È passata al patrimonio del Comune di Latina la proprietà dell'area con destinazione agricola utilizzata per la realizzazione di cinque ville abusive, la roccaforte delle famiglie Di Stefano e Di Silvio scoperta nei pressi di Borgo San Michele da Questura e Polizia Locale. Scaduto il termine di novanta giorni entro il quale i responsabili della lottizzazione abusiva avrebbero dovuto ripristinare i luoghi, l'ente municipale ha riscontrato che gli immobili sono ancora al loro posto e per questo si è attivata la procedura che ha portato venerdì alla pubblicazione dell'ordinanza con la quale il Servizio Politiche di Gestione e Assetto del Territorio dispone l'acquisizione dell'intera particella catastale su cui insistono i manufatti, nel frattempo sgomberati.

I quattro proprietari del terreno avevano tempo fino a fine giugno per abbattere gli abusi edilizi oppure ricorrere alla giustizia amministrativa. In realtà l'esito dell'iter era scontato, visto che non solo le cinque abitazioni, per un volume complessivo di 2.800 metricubi, sono state realizzate senza uno straccio di licenza edilizia, ma su quell'area di poco più di mezzo ettaro l'edificazione non era permessa neppure con regolare progetto e come se non bastasse la particella era stata frazionata in lotti resi tra loro indipendenti. Fatto sta che ora, confiscato tutto, il Comune dovrà decidere se procedere con l'abbattimento delle strutture irregolari, oppure salvarle dalle ruspe nel caso in cui venga ravvisata la potenziale pubblica utilità degli immobili, passaggio questo che in ogni caso richiede la verifica tecnica delle opere realizzate.

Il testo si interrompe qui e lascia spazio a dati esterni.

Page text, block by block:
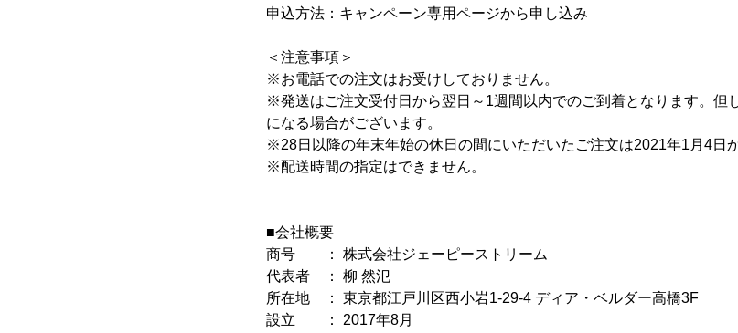
申込方法：キャンペーン専用ページから申し込み
＜注意事項＞
※お電話での注文はお受けしておりません。
※発送はご注文受付日から翌日～1週間以内でのご到着となります。但
になる場合がございます。
※28日以降の年末年始の休日の間にいただいたご注文は2021年1月4日
※配送時間の指定はできません。
■会社概要
商号 ： 株式会社ジェーピーストリーム
代表者 ： 柳 然氾
所在地 ： 東京都江戸川区西小岩1-29-4 ディア・ベルダー高橋3F
設立 ： 2017年8月
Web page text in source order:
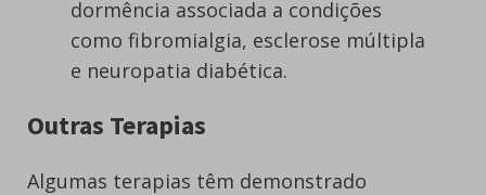
dormência associada a condições
como fibromialgia, esclerose múltipla
e neuropatia diabética.
Outras Terapias
Algumas terapias têm demonstrado

C'è da dire però che in questa vicenda, a differenza di altre circostanze analoghe, le istituzioni sembrano orientate verso l'abbattimento, azione di sicura valenza simbolica. Una vera e propria controffensiva dello Stato alla capacità, dei Di Stefano, di realizzare un complesso edilizio del genere, nel giro di tre anni, senza correre il rischio che qualcuno potesse formalizzare un esposto, anche in forma anonima. È vero che la collocazione della particella catastale era favorevole, ma secondo gli investigatori ha prevalso la paura, alimentata dalla forza intimidatrice espressa da famiglie che rivestono un ruolo di vertice nella criminalità locale.

Dopo tutto a nutrire i primi sospetti su quelle ville erano stati i poliziotti della Divisione Anticrimine, supportati dal Nucleo di Polizia giudiziaria della Locale specializzato in materia edilizia, monitorando i Di Stefano, catanesi che hanno legato il loro nome a quello dei Di Silvio attraverso due matrimoni eccellenti. Tra i proprietari del fondo lottizzato, indagati per abusivismo, figurano infatti Alessandro Di Stefano di 30 anni e sua moglie Annamaria Di Silvio di 33 (sorella di Costantino Patatone), quindi la loro cognata Sabrina Boffi di 35 anni, compagna di Franco Di Stefano, e una quarta persona estranea alle due famiglie, Stefania F. di 42 anni che in virtù di un legame di amicizia con i primi aveva avuto l'opportunità di utilizzare un pezzo di quel lotto per edificare la propria casa. Al vaglio degli inquirenti è finita anche la posizione del padre dei Di Stefano, catanese di 52 anni, che non figura tra i proprietari delle particelle, ma è committente di una delle cinque abitazioni e come lui anche il figlio più piccolo Fabio, 32 anni, marito di Angelina Di Silvio (figlia di Giuseppe detto Romolo).